Die erste Welle neuer Songs ebbt mit "Usain Bolt" ab, Marsimoto schafft's nämlich "in genau neun Sekunden von hier bis zum Mond", dann wird's mit dem Track "Anarchie" wilder, Marsimoto hüpft alles andere als benebelt. Doch so langsam kommen doch Sorgen um den Künstler auf: Schwitzt der sich in seinem Anzug nicht zu Tode?

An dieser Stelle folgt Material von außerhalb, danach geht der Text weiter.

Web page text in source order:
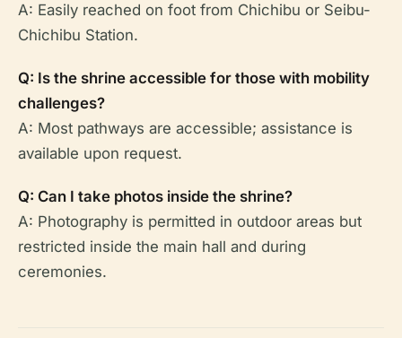
A: Easily reached on foot from Chichibu or Seibu-
Chichibu Station.
Q: Is the shrine accessible for those with mobility
challenges?
A: Most pathways are accessible; assistance is
available upon request.
Q: Can I take photos inside the shrine?
A: Photography is permitted in outdoor areas but
restricted inside the main hall and during
ceremonies.
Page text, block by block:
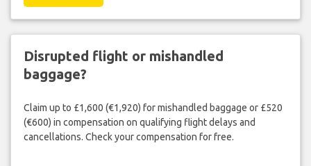
Disrupted flight or mishandled
baggage?
Claim up to £1,600 (€1,920) for mishandled baggage or £520
(€600) in compensation on qualifying flight delays and
cancellations. Check your compensation for free.
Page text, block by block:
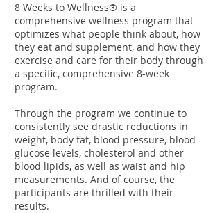
8 Weeks to Wellness® is a
comprehensive wellness program that
optimizes what people think about, how
they eat and supplement, and how they
exercise and care for their body through
a specific, comprehensive 8-week
program.
Through the program we continue to
consistently see drastic reductions in
weight, body fat, blood pressure, blood
glucose levels, cholesterol and other
blood lipids, as well as waist and hip
measurements. And of course, the
participants are thrilled with their
results.
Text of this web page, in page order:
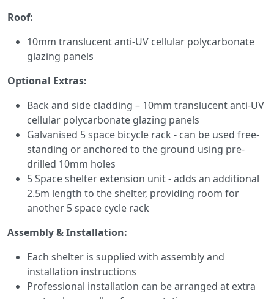
Roof:
10mm translucent anti-UV cellular polycarbonate
glazing panels
Optional Extras:
Back and side cladding – 10mm translucent anti-UV
cellular polycarbonate glazing panels
Galvanised 5 space bicycle rack - can be used free-
standing or anchored to the ground using pre-
drilled 10mm holes
5 Space shelter extension unit - adds an additional
2.5m length to the shelter, providing room for
another 5 space cycle rack
Assembly & Installation:
Each shelter is supplied with assembly and
installation instructions
Professional installation can be arranged at extra

Der beste Moment des Abends?

Größenwahn, allerdings berechtigter, gehört zu Marsimoto wie zu Marteria. Er ist natürlich ein ausgesprochen übertalentierter Marsmensch ("Bin aus Atom, `ne gespaltene Person. Mein kleiner Zeh versorgt Las Vegas jetzt mit Strom"), deswegen streift er sich nun mitten im Konzert über die Marsmensch-Maske und Kapuze auch noch eine gigantische Indianer-Perücke passend zur Apachen-Hommage. Kopfnickend. Ohne Unfall. Aber garantiert mit Muskelkater.

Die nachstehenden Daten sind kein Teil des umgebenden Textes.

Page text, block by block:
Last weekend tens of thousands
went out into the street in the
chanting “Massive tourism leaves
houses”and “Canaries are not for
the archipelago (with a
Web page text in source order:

Das Konzert wäre nichts für Sie gewesen, wenn...

... Sie ohne ausgetüftelte Bühnenbilder, Feuerwerke und Zwischenanekdoten des Künstlers etwas vermissen. Auf der Bühne war wenig Pomp, Marsimoto feierte mit den 2400 Zuschauern ehrgeizig und ausgiebig, pur ohne Choreo oder Tänzer. Gequatsche zwischen den Liedern gab es nicht, da Marsimoto auch keine Interviews gibt, war das nicht anders zu erwarten. Er ist nur zum Musikmachen auf Erdmission. Menschlich wird's nur einmal: Als er bei der zweiten Zugabe eine Reihe seiner allerersten Songs wieder spielt und kaum glauben kann, dass die nach zehn Jahren immer noch funktionieren. Dass es Leute gibt, die schon damals dabei waren. "Das ist mehr als nur Musik", sagt Marsimoto. Oder Marten Laciny.

Um kurz vor 23 Uhr geht jedoch auch diese Mission zu Ende. "Das wars, ich muss zurück zum Mars", ruft Marsimoto. Und verschwindet wieder im Nebel.